[BRIEF]: All the data should be printed again exactly as written.

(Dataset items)

###

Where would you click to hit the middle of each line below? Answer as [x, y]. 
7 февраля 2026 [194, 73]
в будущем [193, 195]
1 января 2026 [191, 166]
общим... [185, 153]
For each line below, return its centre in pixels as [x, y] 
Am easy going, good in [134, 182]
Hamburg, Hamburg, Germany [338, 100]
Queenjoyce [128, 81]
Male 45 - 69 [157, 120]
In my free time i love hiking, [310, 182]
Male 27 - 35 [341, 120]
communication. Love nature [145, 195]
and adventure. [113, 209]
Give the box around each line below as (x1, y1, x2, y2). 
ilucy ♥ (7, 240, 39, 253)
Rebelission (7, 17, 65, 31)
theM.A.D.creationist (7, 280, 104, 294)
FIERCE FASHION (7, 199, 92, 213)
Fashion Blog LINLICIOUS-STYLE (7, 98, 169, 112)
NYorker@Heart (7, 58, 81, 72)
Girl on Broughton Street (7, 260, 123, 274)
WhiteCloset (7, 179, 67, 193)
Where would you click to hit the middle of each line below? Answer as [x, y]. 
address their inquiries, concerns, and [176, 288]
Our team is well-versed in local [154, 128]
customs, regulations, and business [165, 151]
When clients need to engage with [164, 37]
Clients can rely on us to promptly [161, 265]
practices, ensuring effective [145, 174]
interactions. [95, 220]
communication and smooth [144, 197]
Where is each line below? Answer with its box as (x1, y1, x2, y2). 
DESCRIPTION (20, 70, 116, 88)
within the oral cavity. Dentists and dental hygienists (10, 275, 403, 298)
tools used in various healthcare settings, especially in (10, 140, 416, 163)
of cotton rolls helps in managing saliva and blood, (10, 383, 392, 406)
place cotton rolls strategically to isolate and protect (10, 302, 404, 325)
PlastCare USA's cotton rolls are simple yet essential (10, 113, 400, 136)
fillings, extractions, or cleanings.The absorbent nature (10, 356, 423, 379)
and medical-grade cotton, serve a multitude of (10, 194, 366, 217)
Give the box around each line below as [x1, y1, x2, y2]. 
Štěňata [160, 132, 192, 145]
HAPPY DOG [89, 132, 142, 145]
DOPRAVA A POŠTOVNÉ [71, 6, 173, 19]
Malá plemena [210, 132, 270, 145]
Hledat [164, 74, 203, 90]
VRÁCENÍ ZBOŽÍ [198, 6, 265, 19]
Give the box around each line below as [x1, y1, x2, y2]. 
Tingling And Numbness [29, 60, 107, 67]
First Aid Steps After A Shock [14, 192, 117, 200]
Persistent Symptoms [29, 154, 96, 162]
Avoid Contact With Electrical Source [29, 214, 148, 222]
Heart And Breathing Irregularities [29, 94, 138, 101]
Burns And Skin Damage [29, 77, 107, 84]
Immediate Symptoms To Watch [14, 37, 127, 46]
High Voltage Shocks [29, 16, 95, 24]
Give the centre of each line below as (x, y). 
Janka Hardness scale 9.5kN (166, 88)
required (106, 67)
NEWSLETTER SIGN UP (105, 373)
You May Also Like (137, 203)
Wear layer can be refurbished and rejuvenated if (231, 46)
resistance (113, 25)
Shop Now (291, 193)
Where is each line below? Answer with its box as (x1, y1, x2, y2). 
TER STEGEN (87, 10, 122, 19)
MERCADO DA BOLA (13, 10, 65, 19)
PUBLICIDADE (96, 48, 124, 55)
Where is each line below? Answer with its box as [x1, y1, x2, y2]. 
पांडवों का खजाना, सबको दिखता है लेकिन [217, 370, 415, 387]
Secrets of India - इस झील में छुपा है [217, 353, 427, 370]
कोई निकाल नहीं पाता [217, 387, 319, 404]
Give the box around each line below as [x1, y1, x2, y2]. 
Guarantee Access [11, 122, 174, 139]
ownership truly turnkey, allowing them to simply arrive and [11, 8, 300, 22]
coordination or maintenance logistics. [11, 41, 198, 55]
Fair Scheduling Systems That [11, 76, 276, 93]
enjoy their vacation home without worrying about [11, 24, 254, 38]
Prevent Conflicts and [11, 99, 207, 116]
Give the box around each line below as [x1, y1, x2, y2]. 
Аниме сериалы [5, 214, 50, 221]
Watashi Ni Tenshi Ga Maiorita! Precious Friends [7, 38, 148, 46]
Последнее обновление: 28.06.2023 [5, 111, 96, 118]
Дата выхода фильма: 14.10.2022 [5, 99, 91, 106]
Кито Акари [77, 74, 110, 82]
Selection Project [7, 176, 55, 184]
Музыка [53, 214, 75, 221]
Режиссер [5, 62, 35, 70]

###

[SOLUTION TO THE EXERCISE]:
Where would you click to hit the middle of each line below? Answer as [x, y]. 
7 февраля 2026 [194, 73]
в будущем [193, 195]
1 января 2026 [191, 166]
общим... [185, 153]
For each line below, return its centre in pixels as [x, y] 
Am easy going, good in [134, 182]
Hamburg, Hamburg, Germany [338, 100]
Queenjoyce [128, 81]
Male 45 - 69 [157, 120]
In my free time i love hiking, [310, 182]
Male 27 - 35 [341, 120]
communication. Love nature [145, 195]
and adventure. [113, 209]
Give the box around each line below as (x1, y1, x2, y2). 
ilucy ♥ (7, 240, 39, 253)
Rebelission (7, 17, 65, 31)
theM.A.D.creationist (7, 280, 104, 294)
FIERCE FASHION (7, 199, 92, 213)
Fashion Blog LINLICIOUS-STYLE (7, 98, 169, 112)
NYorker@Heart (7, 58, 81, 72)
Girl on Broughton Street (7, 260, 123, 274)
WhiteCloset (7, 179, 67, 193)
Where would you click to hit the middle of each line below? Answer as [x, y]. 
address their inquiries, concerns, and [176, 288]
Our team is well-versed in local [154, 128]
customs, regulations, and business [165, 151]
When clients need to engage with [164, 37]
Clients can rely on us to promptly [161, 265]
practices, ensuring effective [145, 174]
interactions. [95, 220]
communication and smooth [144, 197]
Where is each line below? Answer with its box as (x1, y1, x2, y2). 
DESCRIPTION (20, 70, 116, 88)
within the oral cavity. Dentists and dental hygienists (10, 275, 403, 298)
tools used in various healthcare settings, especially in (10, 140, 416, 163)
of cotton rolls helps in managing saliva and blood, (10, 383, 392, 406)
place cotton rolls strategically to isolate and protect (10, 302, 404, 325)
PlastCare USA's cotton rolls are simple yet essential (10, 113, 400, 136)
fillings, extractions, or cleanings.The absorbent nature (10, 356, 423, 379)
and medical-grade cotton, serve a multitude of (10, 194, 366, 217)
Give the box around each line below as [x1, y1, x2, y2]. 
Štěňata [160, 132, 192, 145]
HAPPY DOG [89, 132, 142, 145]
DOPRAVA A POŠTOVNÉ [71, 6, 173, 19]
Malá plemena [210, 132, 270, 145]
Hledat [164, 74, 203, 90]
VRÁCENÍ ZBOŽÍ [198, 6, 265, 19]
Give the box around each line below as [x1, y1, x2, y2]. 
Tingling And Numbness [29, 60, 107, 67]
First Aid Steps After A Shock [14, 192, 117, 200]
Persistent Symptoms [29, 154, 96, 162]
Avoid Contact With Electrical Source [29, 214, 148, 222]
Heart And Breathing Irregularities [29, 94, 138, 101]
Burns And Skin Damage [29, 77, 107, 84]
Immediate Symptoms To Watch [14, 37, 127, 46]
High Voltage Shocks [29, 16, 95, 24]
Give the centre of each line below as (x, y). 
Janka Hardness scale 9.5kN (166, 88)
required (106, 67)
NEWSLETTER SIGN UP (105, 373)
You May Also Like (137, 203)
Wear layer can be refurbished and rejuvenated if (231, 46)
resistance (113, 25)
Shop Now (291, 193)
Where is each line below? Answer with its box as (x1, y1, x2, y2). 
TER STEGEN (87, 10, 122, 19)
MERCADO DA BOLA (13, 10, 65, 19)
PUBLICIDADE (96, 48, 124, 55)
Where is each line below? Answer with its box as [x1, y1, x2, y2]. 
पांडवों का खजाना, सबको दिखता है लेकिन [217, 370, 415, 387]
Secrets of India - इस झील में छुपा है [217, 353, 427, 370]
कोई निकाल नहीं पाता [217, 387, 319, 404]
Give the box around each line below as [x1, y1, x2, y2]. 
Guarantee Access [11, 122, 174, 139]
ownership truly turnkey, allowing them to simply arrive and [11, 8, 300, 22]
coordination or maintenance logistics. [11, 41, 198, 55]
Fair Scheduling Systems That [11, 76, 276, 93]
enjoy their vacation home without worrying about [11, 24, 254, 38]
Prevent Conflicts and [11, 99, 207, 116]
Give the box around each line below as [x1, y1, x2, y2]. 
Аниме сериалы [5, 214, 50, 221]
Watashi Ni Tenshi Ga Maiorita! Precious Friends [7, 38, 148, 46]
Последнее обновление: 28.06.2023 [5, 111, 96, 118]
Дата выхода фильма: 14.10.2022 [5, 99, 91, 106]
Кито Акари [77, 74, 110, 82]
Selection Project [7, 176, 55, 184]
Музыка [53, 214, 75, 221]
Режиссер [5, 62, 35, 70]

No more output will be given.